In Greece, fears are mounting over the uncontrollable spread of coronavirus in overcrowded and unsanitary refugee camps. The Greek government says it won’t be reviewing new asylum claims until after the crisis is over, leaving thousands of people trapped in camps.
In Bolivia, hundreds of people are stranded in a military quarantine camp after they tried to cross the Chilean border back into Bolivia to avoid Chile’s 14-day mandatory quarantine. The camp was built last week to hold Bolivians who were not in the country when the coronavirus outbreak began.
In Colorado, 13-year-old Charlotte Figi has died of respiratory failure and cardiac arrest stemming from a suspected case of COVID-19. As a small child, Charlotte suffered from relentless epileptic seizures that improved dramatically after her family treated her with oil from a strain of medical marijuana, high in the chemical CBD, that’s since been named “Charlotte’s Web.” The oil is now widely used to treat certain forms of epilepsy. Click here to read more about Charlotte’s case.

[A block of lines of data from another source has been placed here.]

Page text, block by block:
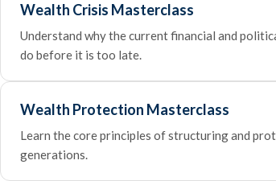
Wealth Crisis Masterclass
Understand why the current financial and
do before it is too late.
Wealth Protection Masterclass
Learn the core principles of structuring and
generations.

The American Civil Liberties Union is demanding an investigation into the Border Patrol’s abuse of pregnant migrants in their custody. The complaint filed Wednesday details how a Guatemalan woman gave birth at the Chula Vista Border Patrol station near San Diego, standing up, holding onto a trash can while still wearing her pants. She had pleaded with Border Patrol agents for help, but they reportedly told her to sit down and wait to be processed. She had been detained with her husband and two young daughters in February as they hoped to apply for asylum in the U.S.
In related news, the Trump administration has quietly shut down the country’s asylum system for the first time in decades using an obscure public health law to justify one of the most aggressive U.S.-Mexico border crackdowns amid the pandemic.